Published online Jul 28, 2015. doi: 10.3748/wjg.v21.i28.8687
Peer-review started: December 21, 2014
First decision: January 22, 2015
Revised: March 23, 2015
Accepted: April 16, 2015
Article in press: April 17, 2015
Published online: July 28, 2015
Processing time: 222 Days and 20.6 Hours
AIM: To investigate the correlation between human epidermal growth factor receptor (HER-2) protein expression and colorectal cancer (CRC) using a case-control study and meta-analysis.
METHODS: Tumor tissue specimens from 162 CRC patients were selected for the case group. Fifty cases were randomly selected, and normal CRC tissue at least 10 cm away from the tumor margins of these cases was used to generate the control group. The expression of the HER-2 protein in the 162 CRC tissue samples and the 50 adjacent normal mucosa tissue samples was detected via immunohistochemistry.
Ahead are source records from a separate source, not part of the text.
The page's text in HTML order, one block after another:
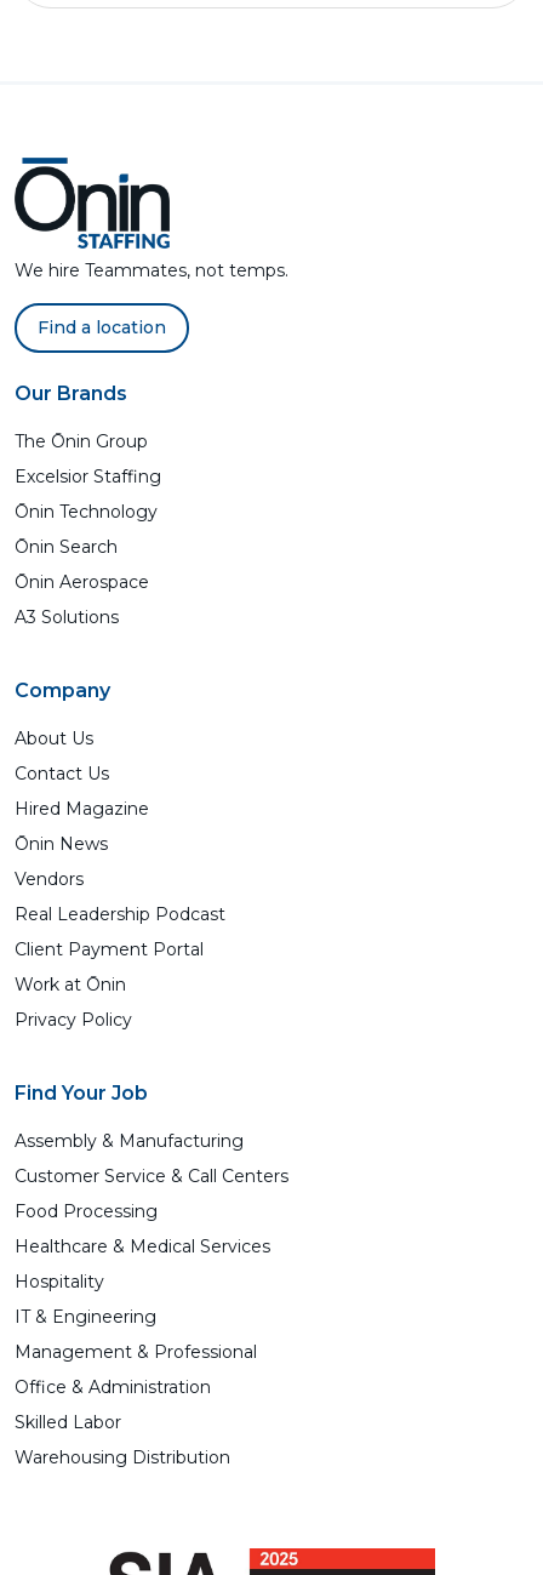
We hire Teammates, not temps.
Find a location
Our Brands
The Ōnin Group
Excelsior Staffing
Ōnin Technology
Ōnin Search
Ōnin Aerospace
A3 Solutions
Company
About Us
Contact Us
Hired Magazine
Ōnin News
Vendors
Real Leadership Podcast
Client Payment Portal
Work at Ōnin
Privacy Policy
Find Your Job
Assembly & Manufacturing
Customer Service & Call Centers
Food Processing
Healthcare & Medical Services
Hospitality
IT & Engineering
Management & Professional
Office & Administration
Skilled Labor
Warehousing Distribution
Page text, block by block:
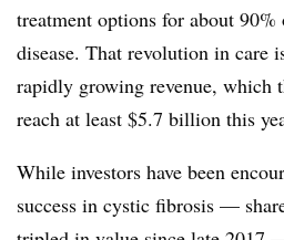
treatment options for about
disease. That revolution in care
rapidly growing revenue, which
reach at least $5.7 billion this
While investors have been
success in cystic fibrosis —
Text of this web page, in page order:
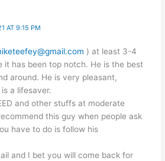
AT 9:15 PM
) at least 3-4
it has been top notch. He is the best
around. He is very pleasant,
a lifesaver.
and other stuffs at moderate
this guy when people ask
have to do is follow his
and I bet you will come back for
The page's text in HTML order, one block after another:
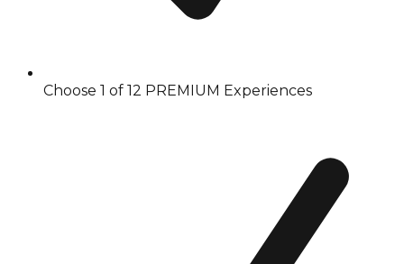
Choose 1 of 12 PREMIUM Experiences
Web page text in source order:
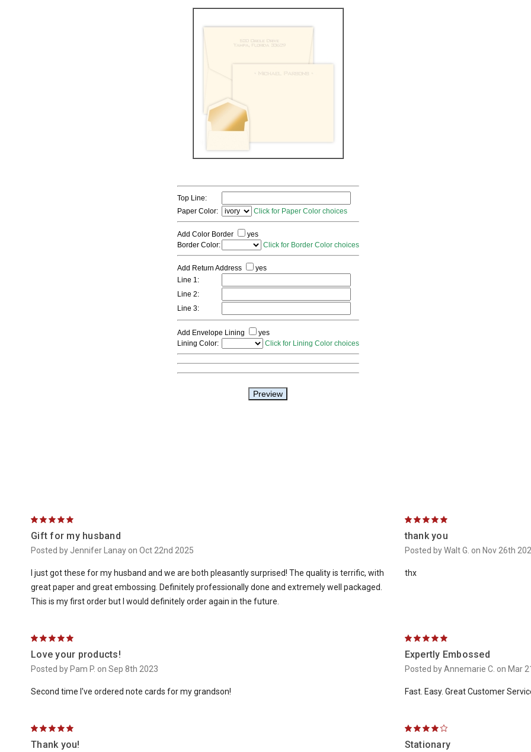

The experimental data were analyzed using SPSS 18.0 software, and R software version 3.1.0 was utilized for further verification.
RESULTS: The expression of HER-2 protein in the 162 CRC tissue samples was significantly higher than in the normal tissue specimens. The data showed that the expression of HER-2 in CRC was related to the Dukes’ stage, the depth of invasion and lymph node metastasis. The HER-2-positive patients had lower 3- and 5-year OS rates than the HER-2-negative patients, but there was no significant difference. However, there was a statistically significant difference in the 3- and 5-year disease-free survival (DFS) rates of HER-2-positive and HER-2-negative patients. The results of the meta-analysis showed that the expression of HER-2 in CRC patients was statistically significantly increased over that of healthy people. The 3-year DFS rate in HER-2-positive patients was markedly lower than that in HER-2-negative patients.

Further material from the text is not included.